The method of claim 7, wherein the loss characteristic calculation unit,
A mask generator configured to generate a reliability mask using a Mel frequency capstrum for the input signal and a Mel frequency capstrum for the estimated sound source signal;
Detect the lost feature for the estimated sound source signal using the reliability mask and the Mel frequency capstrum for the estimated sound source signal, and compensate for the lost feature using a preset cluster-based speech feature model A loss feature compensation output unit for outputting;
Speech recognition system comprising a.

(a) converting input signals received from the outside into a frequency domain;
(b) Performing a learning algorithm based on Independent Vector Analysis using Harmonic Frequency Dependency on the converted input signals, extracting a feature vector, and using the extracted feature vector, a sound source Estimating and outputting a signal;
(c) compensating for the missing feature in the estimation process and outputting the estimated sound source signal using the input signal;
Speech recognition method comprising a.

The method of claim 9, wherein the speech recognition method further comprises reinforcing a sound source signal among the input signals using information on the direction of the sound source according to the following equation before extracting the feature vector. Voice recognition method.

10. The method of claim 9, wherein in the step (b), a feature vector W (ω) is extracted by performing a learning algorithm based on independent vector analysis using the harmonic frequency dependency, and the extracted feature vector extracts an off-diag function. Speech recognition method characterized in that the modified by applying according to the following equation.

Are time-frequency segments of the sound source signal vector estimated as

The

Multivariate score function for,

Ω represents the number of frequency bins.

The method of claim 9, wherein in step (b), a learning algorithm based on independent vector analysis using the harmonic frequency dependence is performed to extract a feature vector W (ω), and the estimated sound source signal and the input signal And modifying the extracted feature vector to minimize cost function to maintain minimum distortion.

The speech recognition method of claim 12, wherein the step (b) modifies the feature vector according to the following equation.

here,

Are the time-frequency segments of the mixed signal,

Are the time-frequency segments of the sound source signal vector estimated as.

10. The method of claim 9, wherein step (b) extracts a feature vector W (ω) by performing a learning algorithm based on independent vector analysis using the harmonic frequency dependency, and extracts the off-diag function. Speech recognition characterized in that it is determined using the modified value to apply and to minimize the cost function for the estimated sound source signal and the input signal in order to maintain the minimum distortion of the estimated sound source signal Way.

10. The method of claim 9, wherein step (c)
(c1) detecting a Mel frequency capstrum with respect to the converted input signal;
(c2) detecting a Mel frequency capstrum with respect to the estimated sound source signal;
(c3) compensating for the missing feature in the estimated sound source signal using the Mel frequency capstrum for the input signal and the Mel frequency capstrum for the estimated sound source signal;
Speech recognition method comprising the.
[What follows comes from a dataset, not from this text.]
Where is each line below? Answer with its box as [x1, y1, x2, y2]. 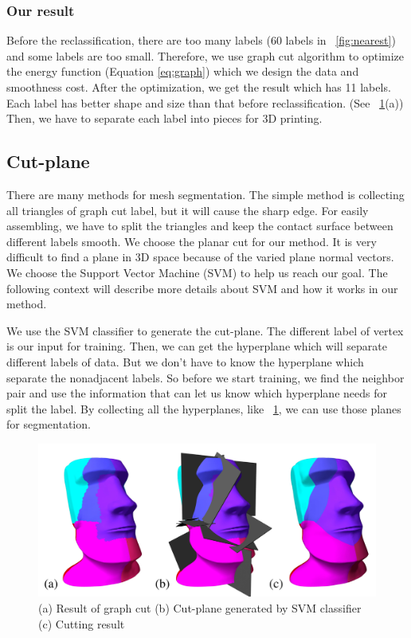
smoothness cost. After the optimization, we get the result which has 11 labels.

The method of claim 15, wherein step (c3),
A reliability mask is generated by using a Mel frequency capstrum for the input signal and a Mel frequency capstrum for the estimated sound source signal, and a Mel frequency capstrum for the reliability mask and the estimated sound source signal is generated. Detecting a lost feature with respect to the estimated sound source signal, and compensating and outputting the lost feature using a preset cluster-based voice feature model.